断罪の瞳3《3》


「単刀直入に言う、呪術師殿。訪ねてきたお客人に是非とも会って話を聞き、その任務に協力してほしい。カザレントの民として、この城塞の責任者として、切にお願いする」
 いきなり部屋を訪れ用件を切り出したザドゥに、蜘蛛使いは絶句した。ルーディックに会いたい、会えない、肌に刻まれた模様を見られたくないと悶々としていたところへ押しかけて来てのこの台詞である。いったい何が起こったのかと、一瞬らしくもなく頭が真っ白になってしまった彼であった。
「あの……、私は会わないと先刻はっきり申し上げたはずですが」
 それでもどうにか気を取り直し、拒絶の言葉を口にしたのだが、ヤンデンベール城塞の責任者は引く気配を微塵も見せず、不敵な笑みを口許に浮かべている。
「会いたくないという事情に関しては、お客人の方から聞かされた。過去、任務の遂行に当たって彼の家族を巻き添えにし、死なせてしまったそうだな」
「!」
 驚愕に、蜘蛛使いは眼を見開く。
「……ルーディックがそう言ったのですか?」
 ザドゥは頷いた。
「ああ、そうした貴殿の事情については気の毒に思う。会いたくないという気持ちもわかる。だがな、呪術師殿。向こうはそうした恨みを抜きにして貴殿に協力を要請する為ここに来たのだ。それを会わずに帰れというのは酷ではないか? ルーディック殿とて好んで仇と会いたい訳ではなかろう。自分の妻子が殺される原因となった命令を出した相手に仕えたいとも思ってはいなかろうさ。だが、人質を取られた身で逆らう訳にはいくまい。貴殿も複雑な心境とは思うが、ここは一つ譲歩してもらえんだろうか」
「……人質?」
 蜘蛛使いは眉をひそめる。人質とは誰の事なのか。妖魔界でルーディックが好意を持っている相手と言えばせいぜいマーシアぐらいなものだが、まさか彼女ではあるまい。いくらあの王が破天荒な性格でも、お気に入りの女性に対してまで危害を加えるとは思えないし、それをルーディックが知っている以上、マーシアは人質になりえない。断じて。

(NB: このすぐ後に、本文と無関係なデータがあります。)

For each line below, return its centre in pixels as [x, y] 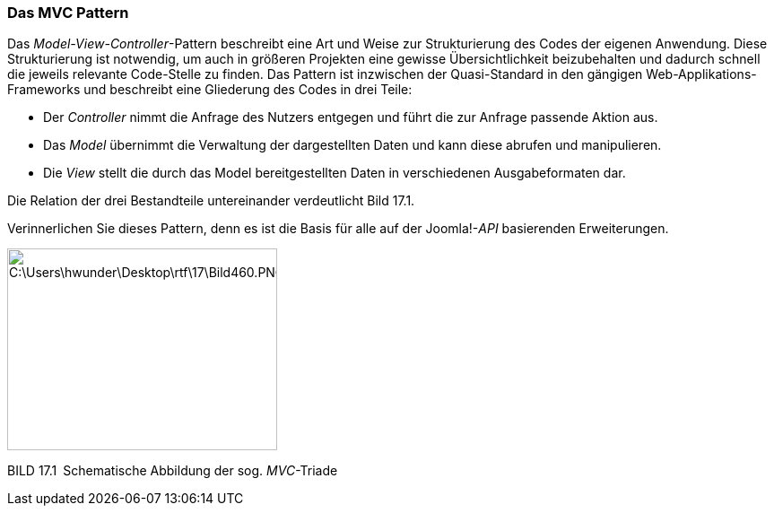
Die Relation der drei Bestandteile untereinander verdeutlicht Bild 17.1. [211, 201]
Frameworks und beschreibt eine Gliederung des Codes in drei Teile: [210, 90]
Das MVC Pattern [68, 13]
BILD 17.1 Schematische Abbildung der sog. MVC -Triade [173, 471]

 しかし、彼がそうした冷静な分析ができたのも、次のザドゥの台詞を聞くまでだった。
「確か身内に当たるとか言っていたが……、レアールという名前だったかな。呪術師殿は知ってるか?」
 血の気が、今度こそ完全に引いた。レアール? 消滅したのではなかったのか? 何故あれが人質になる?
「何故……」
 唇から辛うじて漏れたのは、その疑問符のみだった。隻眼のザドゥは首を傾げる。
「俺に聞かれても、残念ながら答えようがないな。それについては直接お客人と話すべきじゃないか?」
「………」
 蜘蛛使いは暫し沈黙する。確かにこれは直に話をするべき事柄らしかった。だが会うとなるとこの肌に刻まれた模様を見られてしまう。それは絶対に避けたい。となると残された方法は一つである。

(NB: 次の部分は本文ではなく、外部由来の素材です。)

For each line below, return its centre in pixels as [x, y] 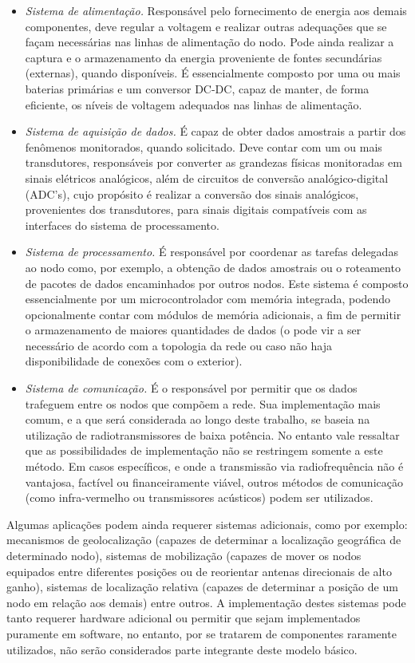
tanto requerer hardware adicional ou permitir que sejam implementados [184, 618]
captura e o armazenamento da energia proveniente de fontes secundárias [204, 57]
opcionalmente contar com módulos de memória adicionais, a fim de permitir [213, 314]
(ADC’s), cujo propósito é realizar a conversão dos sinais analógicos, [192, 193]
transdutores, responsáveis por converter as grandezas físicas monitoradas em [213, 162]
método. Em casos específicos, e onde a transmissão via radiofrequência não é [214, 466]
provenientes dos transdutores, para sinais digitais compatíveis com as [196, 209]
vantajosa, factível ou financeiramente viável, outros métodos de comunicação [214, 481]

「彼に目隠しをして、ついでに両手首を縛った上でなら会っても良いのですが。あ、どうせなら全身縛って運び込んでくれると嬉しいですね。抵抗できないように」
「……呪術師殿」
 思い切り眉を寄せ、低い声でザドゥが唸る。蜘蛛使いは肩を竦めた。
「冗談ですよ。本気にしないで下さい。ところでこの部屋の隣は空いてますか?」
「ん? ああ、使ってはいなかったな」
「なら、ルーディックの部屋として使わせて下さい。どうせ当分の間はここに居させるつもりなのでしょう?」
「それはそうだが、彼と会ってくれるのか?」
 蜘蛛使いは曖昧に笑う。
「……そのうち気が向いたら、ですね」
 隻眼のザドゥは納得できない表情だったが、ここは妥協するしかないと割り切ったらしい。こめかみを指先で押さえた後、承諾の意を伝えた。
「で、ルーディックは今どうしてます?」
 自分の意向が受け入れられて気分が良くなった蜘蛛使いは、配下の蜘蛛を放って妖魔界からの使者の様子を覗き見ようと考え、城塞責任者に尋ねてみた。軽い気持ちで質問したのだが、問われたザドゥは半眼になって溜め息をつき、嫌そうに背中を向ける。

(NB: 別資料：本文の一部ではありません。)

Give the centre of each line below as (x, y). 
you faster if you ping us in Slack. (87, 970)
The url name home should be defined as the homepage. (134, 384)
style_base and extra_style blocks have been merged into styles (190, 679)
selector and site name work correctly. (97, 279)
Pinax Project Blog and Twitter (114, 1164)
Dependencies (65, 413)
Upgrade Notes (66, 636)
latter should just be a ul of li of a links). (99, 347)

「あのお客人なら、服装が気候にそぐわないのでこの際兵士の服でも良かろうと着替えに兵舎まで連れていったんだが、そこで食料担当の者から地下貯蔵庫にしまってあるりんごについての相談を受けてしまってだな……」
「は?」
「貴殿も食した事はあるだろう? サラダとかデザートに付いてくるあの酸っぱい小さな奴だ」
 ああ、と蜘蛛使いは頷く。
「あの食いでがなくてやたらに酸っぱく、おまけに固くて形の悪い、生でも焼いても美味しくない果物ですか。あれが何か?」
 ザドゥはガックリと肩を下ろす。何もそこまで言わなくても、という表情だ。
「呪術師殿……、あれでもこの地方の人間にとっては大切な農産物なんだ。冬にかけての唯一の財源を我々の為に無償で提供してくれたのだから、その言い方は少し……その、何とかならんかな」
「好意でくれた物にしろ、不味いものは不味いですよ。それとも貴方はあれを美味しいとでも?」
「……いや、俺もあまり好きではないのだが」
 農家の方々に申し訳ない、と思いつつもザドゥは答える。実際、兵士の間でもあのりんごは不評だった。地元の人間すら、今年は出来が悪い、味が落ちているとぼやいている。 形が悪いのは昨年の天候不順や収穫前の雹の被害の為だが、どうやら領主は売り物にならないと判断した物ばかりを選び寄贈したようだった。
 無料で提供された物に文句を言ってはいけない。そう、ザドゥは自戒している。されど昨年の暮れ、その売り物にならないあちこちへこんだりんごが大量に届けられた時には、頭を抱えたくなったのも事実である。
 取り合えず、傷の付いている物とそうではなく単に形が悪いだけの物とに分類して保存したものの、りんごを使った料理など炊事に回された兵は知らない。お菓子を食べた事はあっても、作り方に関する知識はない。
 結局四等分に切った物を生で出すか、細かく刻んでサラダに使うか、さもなくば丸ごと天板に乗せて焼いた物を食卓に出すか、である。不味い物をろくに調理もせず出すのだから、当然それは不味いままであり、消費量は芳しくなかった。たまに村から奉仕にやってくる女達がパイやら甘煮やらを作ってくれるのだが、それでも減る量は多くなく、りんご専用の貯蔵庫はふさがったままだった。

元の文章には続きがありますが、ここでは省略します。